**Task prompt**
All of the entries, apart from their pictures, are to be copied verbatim.

===== Record excerpts =====

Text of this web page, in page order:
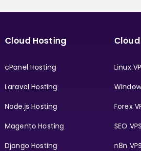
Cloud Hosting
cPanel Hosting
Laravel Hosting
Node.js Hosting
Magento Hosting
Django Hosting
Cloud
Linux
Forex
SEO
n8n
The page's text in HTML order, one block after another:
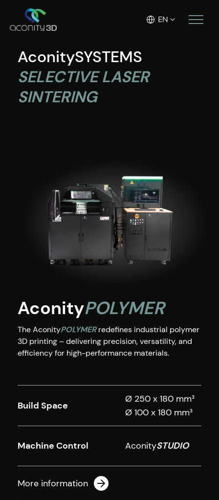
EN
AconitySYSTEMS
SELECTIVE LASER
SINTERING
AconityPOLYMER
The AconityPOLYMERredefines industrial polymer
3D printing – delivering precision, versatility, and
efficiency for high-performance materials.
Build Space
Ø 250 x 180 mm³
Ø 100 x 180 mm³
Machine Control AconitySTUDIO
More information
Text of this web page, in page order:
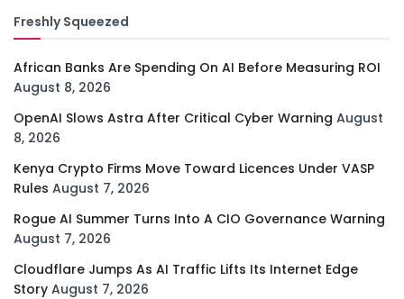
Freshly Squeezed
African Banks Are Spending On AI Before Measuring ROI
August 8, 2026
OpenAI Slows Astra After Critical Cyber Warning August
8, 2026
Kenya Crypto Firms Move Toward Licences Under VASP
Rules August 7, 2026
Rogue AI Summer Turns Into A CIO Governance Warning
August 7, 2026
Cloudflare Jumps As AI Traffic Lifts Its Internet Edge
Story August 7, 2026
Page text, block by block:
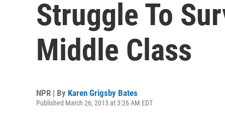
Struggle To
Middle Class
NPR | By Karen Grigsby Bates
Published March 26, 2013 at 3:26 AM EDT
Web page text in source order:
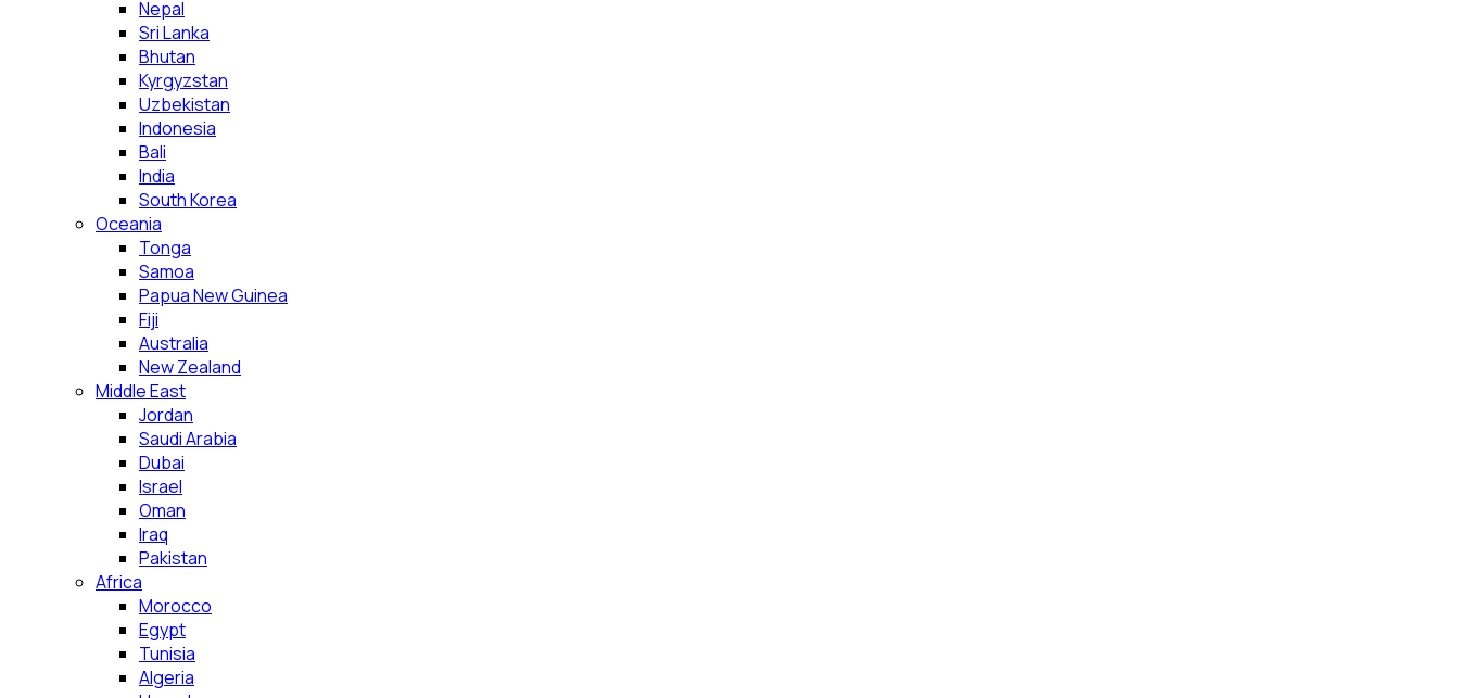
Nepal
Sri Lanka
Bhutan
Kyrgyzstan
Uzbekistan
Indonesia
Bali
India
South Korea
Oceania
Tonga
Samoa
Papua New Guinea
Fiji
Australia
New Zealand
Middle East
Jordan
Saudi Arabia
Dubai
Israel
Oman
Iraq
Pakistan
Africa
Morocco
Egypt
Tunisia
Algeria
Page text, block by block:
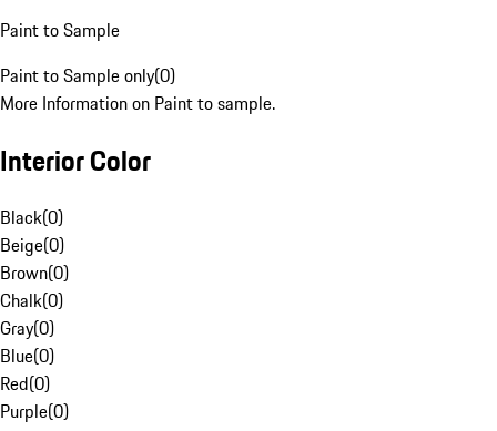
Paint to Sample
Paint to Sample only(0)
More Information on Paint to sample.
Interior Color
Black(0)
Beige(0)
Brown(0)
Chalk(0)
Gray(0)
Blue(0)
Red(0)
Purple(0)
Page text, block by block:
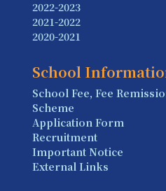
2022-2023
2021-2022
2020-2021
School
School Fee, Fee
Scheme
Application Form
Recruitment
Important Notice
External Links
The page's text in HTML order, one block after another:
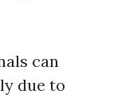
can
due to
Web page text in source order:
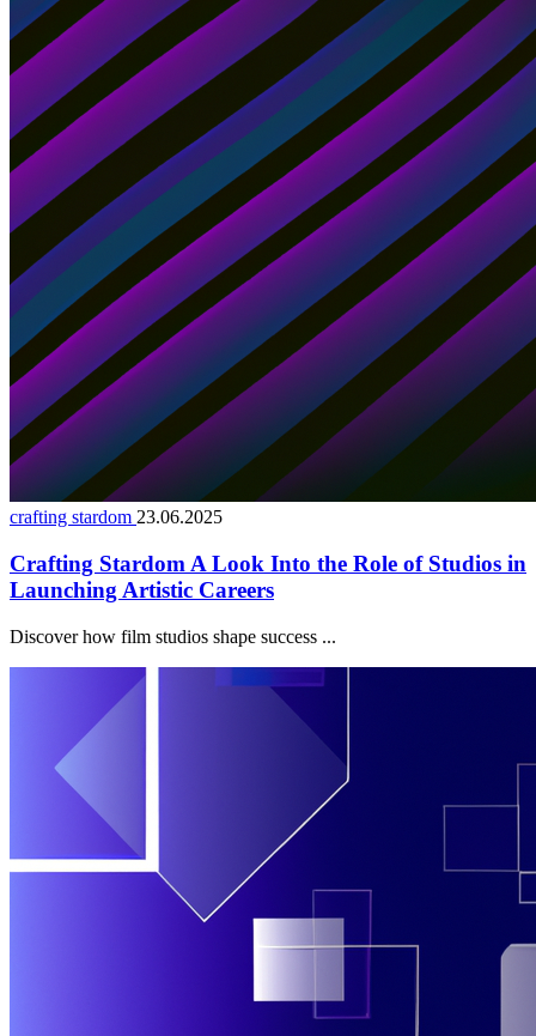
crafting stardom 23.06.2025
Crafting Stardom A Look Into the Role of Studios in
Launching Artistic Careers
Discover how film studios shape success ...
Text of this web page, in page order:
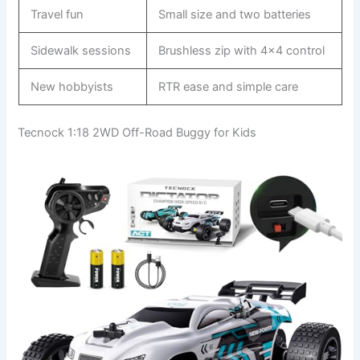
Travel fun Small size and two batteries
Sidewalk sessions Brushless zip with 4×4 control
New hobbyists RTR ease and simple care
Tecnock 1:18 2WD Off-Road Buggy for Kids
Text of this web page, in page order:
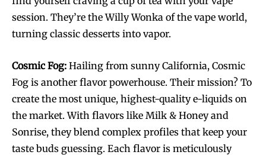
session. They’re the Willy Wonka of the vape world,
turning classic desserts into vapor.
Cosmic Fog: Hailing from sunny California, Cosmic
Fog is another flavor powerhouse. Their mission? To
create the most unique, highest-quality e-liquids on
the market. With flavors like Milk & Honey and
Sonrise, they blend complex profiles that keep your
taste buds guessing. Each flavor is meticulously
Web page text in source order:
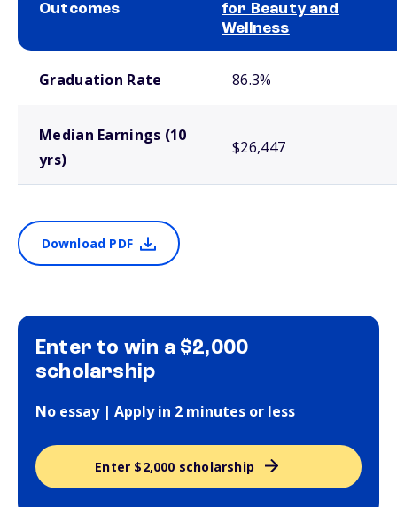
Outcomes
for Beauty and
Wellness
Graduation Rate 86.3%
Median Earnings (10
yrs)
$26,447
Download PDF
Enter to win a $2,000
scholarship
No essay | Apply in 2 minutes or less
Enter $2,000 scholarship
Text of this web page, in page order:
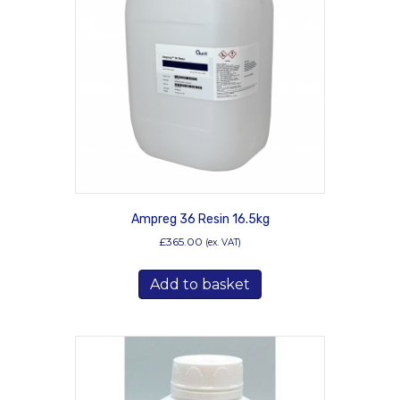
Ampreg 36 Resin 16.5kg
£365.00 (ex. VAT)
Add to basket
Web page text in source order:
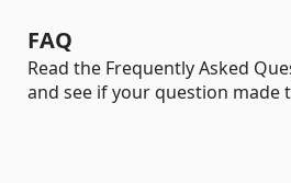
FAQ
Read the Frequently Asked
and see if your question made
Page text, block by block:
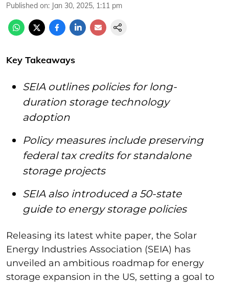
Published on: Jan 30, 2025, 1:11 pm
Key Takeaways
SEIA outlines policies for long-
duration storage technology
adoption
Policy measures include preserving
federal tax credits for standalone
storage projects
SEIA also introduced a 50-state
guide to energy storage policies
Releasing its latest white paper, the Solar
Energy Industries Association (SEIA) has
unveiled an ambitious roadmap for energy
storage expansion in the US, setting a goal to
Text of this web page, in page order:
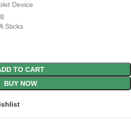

=====

**Exercise solution**
Text of this web page, in page order:
Cloud Hosting
cPanel Hosting
Laravel Hosting
Node.js Hosting
Magento Hosting
Django Hosting
Cloud
Linux
Forex
SEO
n8n
The page's text in HTML order, one block after another:
EN
AconitySYSTEMS
SELECTIVE LASER
SINTERING
AconityPOLYMER
The AconityPOLYMERredefines industrial polymer
3D printing – delivering precision, versatility, and
efficiency for high-performance materials.
Build Space
Ø 250 x 180 mm³
Ø 100 x 180 mm³
Machine Control AconitySTUDIO
More information
Text of this web page, in page order:
Freshly Squeezed
African Banks Are Spending On AI Before Measuring ROI
August 8, 2026
OpenAI Slows Astra After Critical Cyber Warning August
8, 2026
Kenya Crypto Firms Move Toward Licences Under VASP
Rules August 7, 2026
Rogue AI Summer Turns Into A CIO Governance Warning
August 7, 2026
Cloudflare Jumps As AI Traffic Lifts Its Internet Edge
Story August 7, 2026
Page text, block by block:
Struggle To
Middle Class
NPR | By Karen Grigsby Bates
Published March 26, 2013 at 3:26 AM EDT
Web page text in source order:
Nepal
Sri Lanka
Bhutan
Kyrgyzstan
Uzbekistan
Indonesia
Bali
India
South Korea
Oceania
Tonga
Samoa
Papua New Guinea
Fiji
Australia
New Zealand
Middle East
Jordan
Saudi Arabia
Dubai
Israel
Oman
Iraq
Pakistan
Africa
Morocco
Egypt
Tunisia
Algeria
Page text, block by block:
Paint to Sample
Paint to Sample only(0)
More Information on Paint to sample.
Interior Color
Black(0)
Beige(0)
Brown(0)
Chalk(0)
Gray(0)
Blue(0)
Red(0)
Purple(0)
Page text, block by block:
2022-2023
2021-2022
2020-2021
School
School Fee, Fee
Scheme
Application Form
Recruitment
Important Notice
External Links
The page's text in HTML order, one block after another:
can
due to
Web page text in source order:
crafting stardom 23.06.2025
Crafting Stardom A Look Into the Role of Studios in
Launching Artistic Careers
Discover how film studios shape success ...
Text of this web page, in page order:
Travel fun Small size and two batteries
Sidewalk sessions Brushless zip with 4×4 control
New hobbyists RTR ease and simple care
Tecnock 1:18 2WD Off-Road Buggy for Kids
Text of this web page, in page order:
session. They’re the Willy Wonka of the vape world,
turning classic desserts into vapor.
Cosmic Fog: Hailing from sunny California, Cosmic
Fog is another flavor powerhouse. Their mission? To
create the most unique, highest-quality e-liquids on
the market. With flavors like Milk & Honey and
Sonrise, they blend complex profiles that keep your
taste buds guessing. Each flavor is meticulously
Web page text in source order:
Outcomes
for Beauty and
Wellness
Graduation Rate 86.3%
Median Earnings (10
yrs)
$26,447
Download PDF
Enter to win a $2,000
scholarship
No essay | Apply in 2 minutes or less
Enter $2,000 scholarship
Text of this web page, in page order:
Ampreg 36 Resin 16.5kg
£365.00 (ex. VAT)
Add to basket
Web page text in source order:
FAQ
Read the Frequently Asked
and see if your question made
Page text, block by block:
Published on: Jan 30, 2025, 1:11 pm
Key Takeaways
SEIA outlines policies for long-
duration storage technology
adoption
Policy measures include preserving
federal tax credits for standalone
storage projects
SEIA also introduced a 50-state
guide to energy storage policies
Releasing its latest white paper, the Solar
Energy Industries Association (SEIA) has
unveiled an ambitious roadmap for energy
storage expansion in the US, setting a goal to
Text of this web page, in page order:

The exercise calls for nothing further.